■ **Problem details**
If a record below holds a picture, leave the picture out and copy the rest exactly.

BEGIN Data

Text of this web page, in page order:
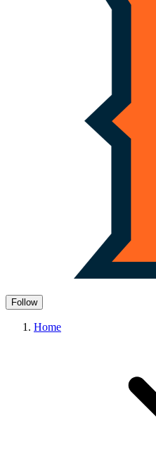
Follow
Home
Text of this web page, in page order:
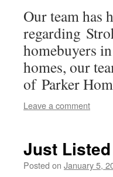
Our team has
regarding
homebuyers
homes, our
of Parker
Leave a comment
Just
Posted on January 5,
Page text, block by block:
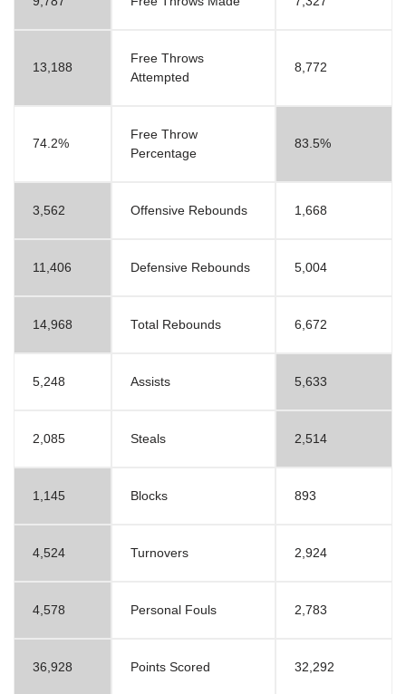
13,188
Free Throws
Attempted
8,772
74.2%
Free Throw
Percentage
83.5%
3,562 Offensive Rebounds 1,668
11,406 Defensive Rebounds 5,004
14,968 Total Rebounds 6,672
5,248 Assists 5,633
2,085 Steals 2,514
1,145 Blocks 893
4,524 Turnovers 2,924
4,578 Personal Fouls 2,783
36,928 Points Scored 32,292
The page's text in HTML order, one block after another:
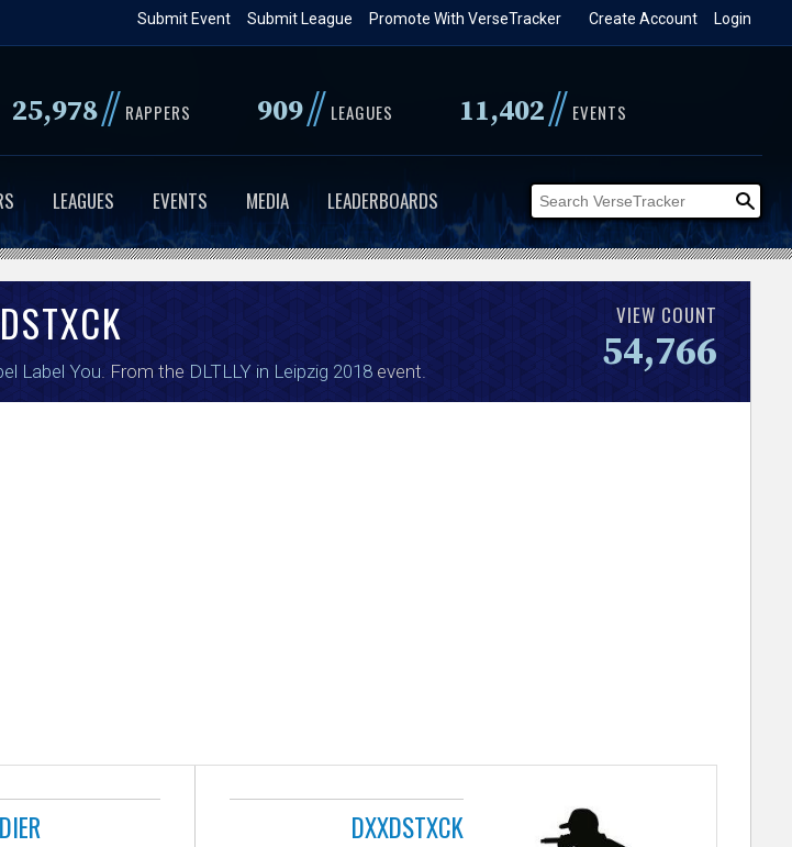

END Data

■ **Answer to this exercise**
Text of this web page, in page order:
Follow
Home
Text of this web page, in page order:
Our team has
regarding
homebuyers
homes, our
of Parker
Leave a comment
Just
Posted on January 5,
Page text, block by block:
13,188
Free Throws
Attempted
8,772
74.2%
Free Throw
Percentage
83.5%
3,562 Offensive Rebounds 1,668
11,406 Defensive Rebounds 5,004
14,968 Total Rebounds 6,672
5,248 Assists 5,633
2,085 Steals 2,514
1,145 Blocks 893
4,524 Turnovers 2,924
4,578 Personal Fouls 2,783
36,928 Points Scored 32,292
The page's text in HTML order, one block after another:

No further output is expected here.